A requester publishes intent when it wants another application to change something. The state owner uses its own rules to decide what to do with that intent.
The state owner keeps publishing current state or status on its normal stream. That stream does not depend on an intent message. It is the ongoing source of truth for every consumer.
If the owner accepts the intent, the next state or status it publishes shows the accepted value. If the owner ignores it, clamps it, or falls back, the stream shows that result instead. The requester confirms the outcome by reading the same stream as every other consumer.
The state owner does not need a response topic, callback address, or connection back to the requester.
BMS Setpoint Example
Even straightforward synchronous requests such as “set the target temperature for a CDU” can be modeled as async. With this model, multiple integrating systems can see and direct BMS state without increasing the load on the BMS.
A CDU liquid temperature control loop has three values in the bus model:
- The current temperature is what the BMS measures and publishes.
- The target setpoint is what the BMS is trying to hold, and publishes as BMS state.
- The requested target setpoint is what the integration wants the BMS to use. The integration publishes it on the topic the BMS listens to.
The requested target setpoint is intent. The BMS may apply it, ignore it, clamp it to a configured range, or fall back to a local default. The integration does not get a callback from the BMS.
Confirmation comes from the BMS published target setpoint. If the BMS accepts the request, the target setpoint changes to the accepted value. If the BMS clamps or falls back, the target setpoint shows the value the BMS actually chose. The current temperature remains the measured value.
When not to use a Bus
Async is the right approach for live state, fan-out, and decoupled integration, but it is not the right approach for every workflow.
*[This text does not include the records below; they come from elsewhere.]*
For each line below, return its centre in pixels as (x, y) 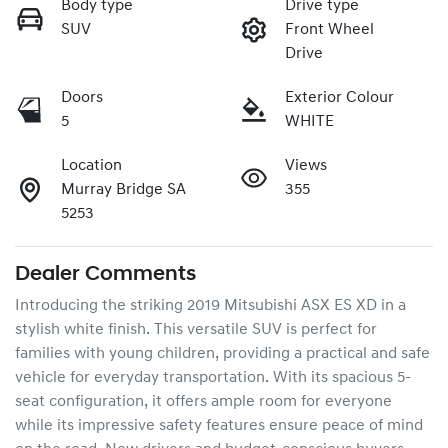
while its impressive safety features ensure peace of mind (219, 426)
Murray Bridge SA (123, 190)
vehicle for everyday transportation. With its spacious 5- (213, 378)
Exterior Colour (339, 98)
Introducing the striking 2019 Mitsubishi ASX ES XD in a (210, 306)
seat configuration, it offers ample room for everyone (203, 402)
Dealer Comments (105, 275)
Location (91, 166)
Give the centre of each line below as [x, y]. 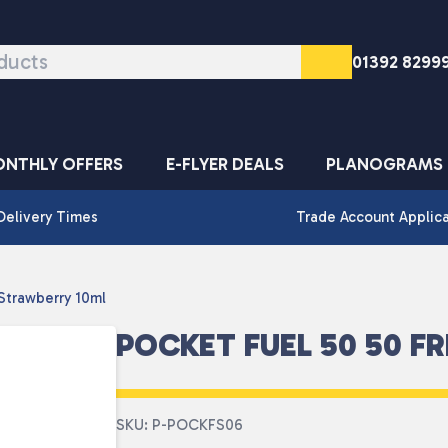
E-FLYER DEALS [224, 164]
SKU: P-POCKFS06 [179, 424]
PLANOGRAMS [385, 164]
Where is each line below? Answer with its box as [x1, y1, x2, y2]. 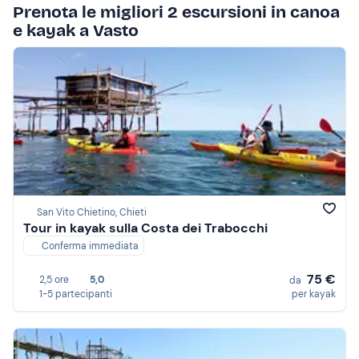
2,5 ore [39, 273, 69, 286]
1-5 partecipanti [39, 288, 112, 301]
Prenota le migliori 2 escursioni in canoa [13, 2, 340, 22]
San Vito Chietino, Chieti [37, 206, 147, 220]
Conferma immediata [42, 240, 139, 253]
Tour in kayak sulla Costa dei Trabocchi [23, 220, 268, 237]
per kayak [292, 288, 336, 301]
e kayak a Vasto [13, 20, 139, 41]
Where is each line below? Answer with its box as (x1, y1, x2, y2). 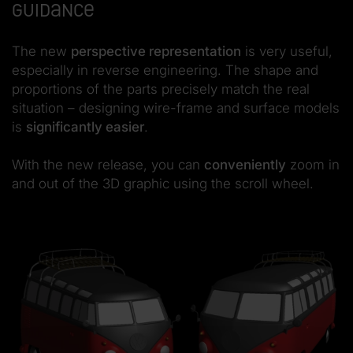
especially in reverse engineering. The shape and (12, 62, 318, 79)
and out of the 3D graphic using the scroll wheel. (12, 176, 314, 192)
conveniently (204, 157, 286, 173)
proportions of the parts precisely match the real (12, 81, 310, 98)
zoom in (286, 157, 340, 173)
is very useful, (241, 43, 333, 60)
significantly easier (26, 119, 144, 136)
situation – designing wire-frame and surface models (12, 100, 340, 117)
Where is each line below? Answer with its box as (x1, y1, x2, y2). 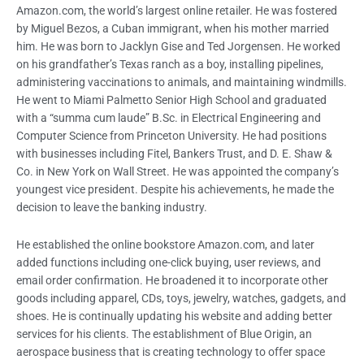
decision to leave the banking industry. (16, 201, 207, 214)
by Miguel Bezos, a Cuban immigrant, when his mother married (16, 22, 329, 36)
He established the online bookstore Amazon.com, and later (16, 238, 314, 252)
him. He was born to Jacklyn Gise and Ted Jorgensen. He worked (16, 40, 340, 54)
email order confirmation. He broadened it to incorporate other (16, 274, 328, 288)
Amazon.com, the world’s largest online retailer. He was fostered (16, 4, 337, 18)
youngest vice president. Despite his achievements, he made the (16, 183, 334, 197)
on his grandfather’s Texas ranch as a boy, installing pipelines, (16, 58, 323, 71)

Use a direct API when one caller needs an immediate response from one known owner before it can continue. Provisioning a machine, rebooting a known host, creating a VPC, or changing a setting that requires acknowledgement of that exact request are better as direct requests.
DSX Exchange can still carry the resulting resource state after the direct API call creates or changes the resource. That gives interested consumers a native async state stream without making the bus part of the synchronous request path.
Practical Checklist for AsyncAPI Design
- Publish the current value when it changes.
- Republish the current value periodically at a cadence the source can sustain.
- Make repeated current-value messages safe to process idempotently.
- Prefer current values over deltas.
- Include a timestamp for when the value was observed or created.
- Include enough identifying information in the topic, metadata, or subject for consumers to know which value is being updated.
- Include a correlation field if a later status message must tie back to an intent or request.
- Retain infrequently-changing metadata needed at startup.
- Do not retain frequently-changing live values.